Efectivamente, su trabajo no ocupa titulares, pero daría para cientos de documentales de éxito. Me viene ahora a la cabeza la labor de las Hospitalarias del Sagrado Corazón, en el Centro Telema de Kinshasa (ver MN 674, pp. 38-43), donde recogen a enfermos mentales que caminan como zombis sin rumbo por la calle. O el difícil trabajo de los combonianos en Sudán del Sur, donde conocí al actual obispo de Bentiu, Christian ­Carlassare. Llevaba caminando junto a sus fieles nueve días para poder saludar al Papa. En el trayecto se les fueron uniendo muchas personas de los poblados, la mayoría de creencias diversas, dispuestos a recorrer los kilómetros que hicieran falta con tal de rezar por la ansiada paz. Impactante fue también descubrir el apostolado de los Misioneros de la Consolata en la inmensa Mongolia, donde la temperatura baja hasta los 40 grados bajo cero y los católicos se cuentan casi con los dedos de una mano. En Mozambique conocí al sacerdote Juan Gabriel, al frente de la misión San Benedicto de Mangundze, una pequeña aldea en la que ser inquilinos de la nada marca para siempre. El Papa le traía como parte de su equipaje personal dos sillas de ruedas que sabía que necesitaba para su gente. Confieso que todavía me emociono al recordar, en el viaje a Madagascar (en la imagen), aquella entrada en la Ciudad de la Alegría, una zona repleta de preciosas casitas humildes, construidas sobre lo que antes era lo más parecido al infierno. Cuando el padre ­Opeka, de la Congregación de San Vicente de Paul, llegó allí por primera vez, se encontró con un nauseabundo vertedero a cielo abierto, donde una legión de pobres, entre ellos muchísimos niños, se dedicaban a competir con los animales para conseguir algo de comida en medio de una pila de inmundicia.

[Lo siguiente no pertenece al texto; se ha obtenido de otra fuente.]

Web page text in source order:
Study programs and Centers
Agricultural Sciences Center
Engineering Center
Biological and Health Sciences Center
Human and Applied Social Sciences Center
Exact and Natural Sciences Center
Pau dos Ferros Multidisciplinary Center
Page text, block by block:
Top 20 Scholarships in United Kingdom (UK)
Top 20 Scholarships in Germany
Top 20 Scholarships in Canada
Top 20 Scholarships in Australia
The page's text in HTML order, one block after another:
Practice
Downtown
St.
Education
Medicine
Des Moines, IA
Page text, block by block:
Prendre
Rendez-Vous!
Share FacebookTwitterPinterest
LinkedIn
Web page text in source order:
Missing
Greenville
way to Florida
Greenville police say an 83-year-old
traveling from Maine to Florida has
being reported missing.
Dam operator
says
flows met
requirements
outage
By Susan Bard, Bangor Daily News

En este milagro llamado Akamasoa, los que antes recogían basura han construido una ciudad de unas 4 000 casas entre las que también se han levantado hospitales y escuelas, y además se han plantado miles de árboles para alegrar la vida de las familias. 

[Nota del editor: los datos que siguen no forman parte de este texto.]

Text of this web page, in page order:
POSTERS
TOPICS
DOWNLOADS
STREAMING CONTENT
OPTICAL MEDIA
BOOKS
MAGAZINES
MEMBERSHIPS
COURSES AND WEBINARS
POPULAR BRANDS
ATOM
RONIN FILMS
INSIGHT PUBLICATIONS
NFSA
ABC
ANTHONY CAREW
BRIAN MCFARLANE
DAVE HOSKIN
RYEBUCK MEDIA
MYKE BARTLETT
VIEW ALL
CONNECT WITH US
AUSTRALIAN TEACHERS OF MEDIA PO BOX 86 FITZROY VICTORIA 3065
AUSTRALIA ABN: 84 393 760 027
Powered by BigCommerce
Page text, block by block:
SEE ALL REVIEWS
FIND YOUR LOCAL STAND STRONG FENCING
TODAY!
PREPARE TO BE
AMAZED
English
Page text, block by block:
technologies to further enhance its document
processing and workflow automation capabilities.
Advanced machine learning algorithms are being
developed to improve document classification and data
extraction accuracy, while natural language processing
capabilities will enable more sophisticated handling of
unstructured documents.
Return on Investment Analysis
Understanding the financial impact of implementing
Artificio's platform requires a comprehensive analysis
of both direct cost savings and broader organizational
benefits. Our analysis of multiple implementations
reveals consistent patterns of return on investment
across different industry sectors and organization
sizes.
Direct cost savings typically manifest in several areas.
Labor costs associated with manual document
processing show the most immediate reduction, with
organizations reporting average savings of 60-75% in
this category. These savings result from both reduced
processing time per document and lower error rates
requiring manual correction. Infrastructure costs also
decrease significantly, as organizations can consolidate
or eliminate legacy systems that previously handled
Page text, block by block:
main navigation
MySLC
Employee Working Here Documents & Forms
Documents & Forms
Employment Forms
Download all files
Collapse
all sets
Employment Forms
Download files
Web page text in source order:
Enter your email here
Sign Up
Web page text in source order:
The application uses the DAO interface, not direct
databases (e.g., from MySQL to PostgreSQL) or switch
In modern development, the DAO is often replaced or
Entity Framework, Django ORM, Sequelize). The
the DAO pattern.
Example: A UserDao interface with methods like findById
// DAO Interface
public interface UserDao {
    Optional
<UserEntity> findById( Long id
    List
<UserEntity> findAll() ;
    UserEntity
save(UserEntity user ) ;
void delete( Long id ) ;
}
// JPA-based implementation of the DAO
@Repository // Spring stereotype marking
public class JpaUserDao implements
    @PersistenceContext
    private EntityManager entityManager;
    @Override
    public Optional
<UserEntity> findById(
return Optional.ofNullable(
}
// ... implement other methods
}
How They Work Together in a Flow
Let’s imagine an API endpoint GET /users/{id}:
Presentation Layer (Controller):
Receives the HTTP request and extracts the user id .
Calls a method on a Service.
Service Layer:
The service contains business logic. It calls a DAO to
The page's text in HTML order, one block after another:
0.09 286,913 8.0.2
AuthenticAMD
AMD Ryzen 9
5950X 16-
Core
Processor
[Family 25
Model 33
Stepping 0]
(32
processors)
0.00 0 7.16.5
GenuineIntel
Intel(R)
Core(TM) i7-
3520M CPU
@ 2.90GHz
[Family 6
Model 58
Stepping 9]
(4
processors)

Todas estas historias tienen un denominador común, son personas que optan por vivir el Evangelio de forma radical: sacerdotes, religiosos y laicos, voluntarios misioneros, familias enteras que aman pensando en las personas sin buscar agradecimientos, pero a quienes no les gusta que les consideren héroes, porque saben que sin la gracia de Dios que los sostiene y el apoyo que les debemos, las misiones no podrían sobrevivir. Y no podemos permitirlo. Las Obras Misionales Pontificias son una especie de colosal avituallamiento material y espiritual de aquellos que trabajan en primera fila, y a los que debemos tanto. Agradezco a mi querida revista Mundo Negro que cada mes de octubre nos recuerde que formamos parte de su misión. Somos equipo y necesitamos que ellos sigan siendo testimonio del Evangelio en las encrucijadas del mundo. La Misión también es responsabilidad nuestra y campañas como la del DOMUND son vitales para el funcionamiento ordinario de las circunscripciones ­misioneras. 

Sé perfectamente que el título de este artículo no les gustará, porque ellos no se consideran hechos de otra pasta. Y cuando son noticia, lo son a su pesar, por haber hecho suyo el dolor del pueblo en medio del cual realizan su tarea. Muchos trabajan en zonas que solo se hacen visibles cuando alguna tragedia las convierte en foco informativo. Allí donde hace llaga el sufrimiento siempre encontraremos a un misionero que permanece, porque ama a su pueblo. El horror es una mochila que pesa muchísimo, y por eso siempre defenderé [aunque les pese], que están hechos de otra pasta. Gigantes que día a día procuran dar lo mejor de sí mismos para defender la dignidad de los que nada tienen.